Exercise
The listing that follows must be given again in full and exactly.

[Data provided]

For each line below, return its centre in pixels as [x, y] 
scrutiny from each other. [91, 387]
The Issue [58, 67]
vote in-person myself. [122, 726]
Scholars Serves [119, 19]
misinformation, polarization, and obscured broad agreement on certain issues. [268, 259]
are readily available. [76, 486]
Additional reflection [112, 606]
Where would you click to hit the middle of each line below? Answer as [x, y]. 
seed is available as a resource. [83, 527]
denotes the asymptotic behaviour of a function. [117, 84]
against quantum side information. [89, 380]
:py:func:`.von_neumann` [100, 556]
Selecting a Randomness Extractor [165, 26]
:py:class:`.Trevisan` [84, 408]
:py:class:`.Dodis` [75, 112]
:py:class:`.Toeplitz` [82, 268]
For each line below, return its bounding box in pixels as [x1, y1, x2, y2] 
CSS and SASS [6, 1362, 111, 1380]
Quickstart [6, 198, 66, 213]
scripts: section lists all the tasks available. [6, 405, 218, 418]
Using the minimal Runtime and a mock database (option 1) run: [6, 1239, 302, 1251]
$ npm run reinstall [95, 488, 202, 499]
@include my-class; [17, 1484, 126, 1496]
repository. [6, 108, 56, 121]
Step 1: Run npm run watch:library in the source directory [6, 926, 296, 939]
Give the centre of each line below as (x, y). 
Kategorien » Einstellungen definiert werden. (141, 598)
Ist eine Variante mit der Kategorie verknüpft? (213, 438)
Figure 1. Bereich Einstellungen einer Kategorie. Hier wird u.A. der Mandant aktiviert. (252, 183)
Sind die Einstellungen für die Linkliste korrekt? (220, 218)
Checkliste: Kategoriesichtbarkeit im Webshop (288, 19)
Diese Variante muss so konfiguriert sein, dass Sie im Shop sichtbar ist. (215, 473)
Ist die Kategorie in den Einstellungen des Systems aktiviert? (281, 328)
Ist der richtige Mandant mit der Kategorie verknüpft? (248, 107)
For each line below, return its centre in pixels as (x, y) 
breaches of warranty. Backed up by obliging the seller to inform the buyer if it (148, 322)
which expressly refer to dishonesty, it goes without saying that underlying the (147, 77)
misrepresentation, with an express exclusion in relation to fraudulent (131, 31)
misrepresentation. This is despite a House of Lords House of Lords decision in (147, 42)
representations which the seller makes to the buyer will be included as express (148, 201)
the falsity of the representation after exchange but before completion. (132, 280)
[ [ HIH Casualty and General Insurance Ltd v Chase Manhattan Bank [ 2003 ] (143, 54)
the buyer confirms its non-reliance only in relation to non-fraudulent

[/Data provided]

Solution below
For each line below, return its centre in pixels as [x, y] 
scrutiny from each other. [91, 387]
The Issue [58, 67]
vote in-person myself. [122, 726]
Scholars Serves [119, 19]
misinformation, polarization, and obscured broad agreement on certain issues. [268, 259]
are readily available. [76, 486]
Additional reflection [112, 606]
Where would you click to hit the middle of each line below? Answer as [x, y]. 
seed is available as a resource. [83, 527]
denotes the asymptotic behaviour of a function. [117, 84]
against quantum side information. [89, 380]
:py:func:`.von_neumann` [100, 556]
Selecting a Randomness Extractor [165, 26]
:py:class:`.Trevisan` [84, 408]
:py:class:`.Dodis` [75, 112]
:py:class:`.Toeplitz` [82, 268]
For each line below, return its bounding box in pixels as [x1, y1, x2, y2] 
CSS and SASS [6, 1362, 111, 1380]
Quickstart [6, 198, 66, 213]
scripts: section lists all the tasks available. [6, 405, 218, 418]
Using the minimal Runtime and a mock database (option 1) run: [6, 1239, 302, 1251]
$ npm run reinstall [95, 488, 202, 499]
@include my-class; [17, 1484, 126, 1496]
repository. [6, 108, 56, 121]
Step 1: Run npm run watch:library in the source directory [6, 926, 296, 939]
Give the centre of each line below as (x, y). 
Kategorien » Einstellungen definiert werden. (141, 598)
Ist eine Variante mit der Kategorie verknüpft? (213, 438)
Figure 1. Bereich Einstellungen einer Kategorie. Hier wird u.A. der Mandant aktiviert. (252, 183)
Sind die Einstellungen für die Linkliste korrekt? (220, 218)
Checkliste: Kategoriesichtbarkeit im Webshop (288, 19)
Diese Variante muss so konfiguriert sein, dass Sie im Shop sichtbar ist. (215, 473)
Ist die Kategorie in den Einstellungen des Systems aktiviert? (281, 328)
Ist der richtige Mandant mit der Kategorie verknüpft? (248, 107)
For each line below, return its centre in pixels as (x, y) 
breaches of warranty. Backed up by obliging the seller to inform the buyer if it (148, 322)
which expressly refer to dishonesty, it goes without saying that underlying the (147, 77)
misrepresentation, with an express exclusion in relation to fraudulent (131, 31)
misrepresentation. This is despite a House of Lords House of Lords decision in (147, 42)
representations which the seller makes to the buyer will be included as express (148, 201)
the falsity of the representation after exchange but before completion. (132, 280)
[ [ HIH Casualty and General Insurance Ltd v Chase Manhattan Bank [ 2003 ] (143, 54)
the buyer confirms its non-reliance only in relation to non-fraudulent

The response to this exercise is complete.